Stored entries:

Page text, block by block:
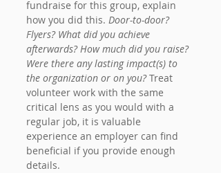
fundraise for this group, explain
how you did this. Door-to-door?
Flyers? What did you achieve
afterwards? How much did you raise?
Were there any lasting impact(s) to
the organization or on you? Treat
volunteer work with the same
critical lens as you would with a
regular job, it is valuable
experience an employer can find
beneficial if you provide enough
details.

What is expected: Report all lines in the records that include the string "with".

Task solution:
volunteer work with the same
critical lens as you would with a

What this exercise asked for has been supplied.